▶ **TASK DESCRIPTION**
All lines from the one with "remote office. His" to the end of the entries below must be written out exactly. Leave out any other line.

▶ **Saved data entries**
********************

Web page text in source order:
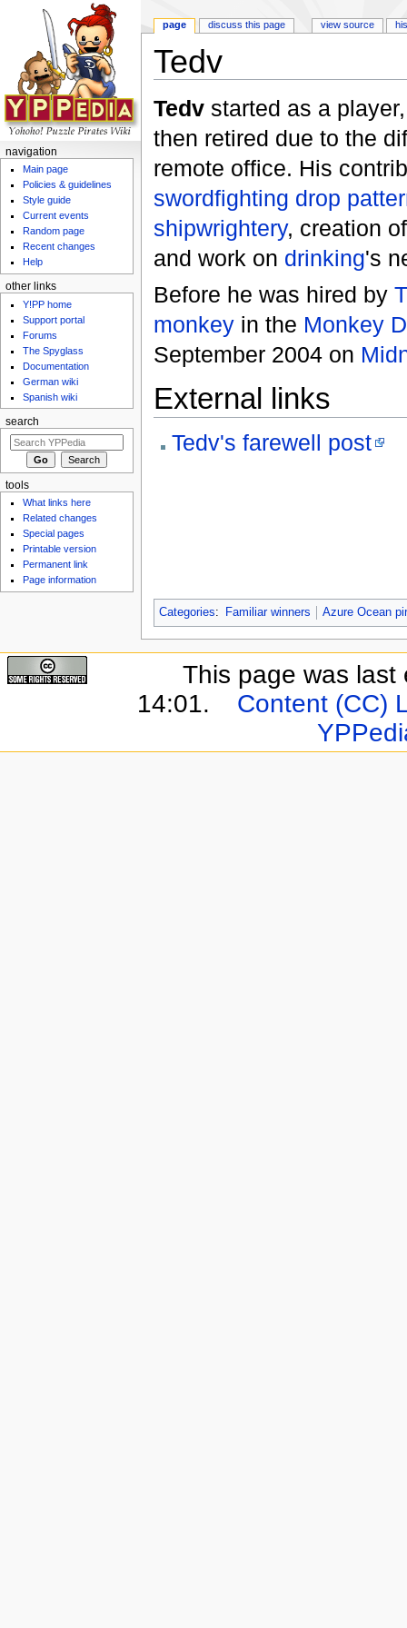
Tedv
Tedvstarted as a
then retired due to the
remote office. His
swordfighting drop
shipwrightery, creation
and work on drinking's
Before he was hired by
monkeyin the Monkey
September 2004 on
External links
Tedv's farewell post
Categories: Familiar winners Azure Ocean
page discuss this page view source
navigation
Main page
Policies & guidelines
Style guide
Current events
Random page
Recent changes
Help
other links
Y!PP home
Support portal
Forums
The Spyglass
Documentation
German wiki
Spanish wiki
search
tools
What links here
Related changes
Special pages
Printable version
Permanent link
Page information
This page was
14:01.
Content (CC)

********************

▶ **ANSWER FOR THE TASK**
remote office. His
swordfighting drop
shipwrightery, creation
and work on drinking's
Before he was hired by
monkeyin the Monkey
September 2004 on
External links
Tedv's farewell post
Categories: Familiar winners Azure Ocean
page discuss this page view source
navigation
Main page
Policies & guidelines
Style guide
Current events
Random page
Recent changes
Help
other links
Y!PP home
Support portal
Forums
The Spyglass
Documentation
German wiki
Spanish wiki
search
tools
What links here
Related changes
Special pages
Printable version
Permanent link
Page information
This page was
14:01.
Content (CC)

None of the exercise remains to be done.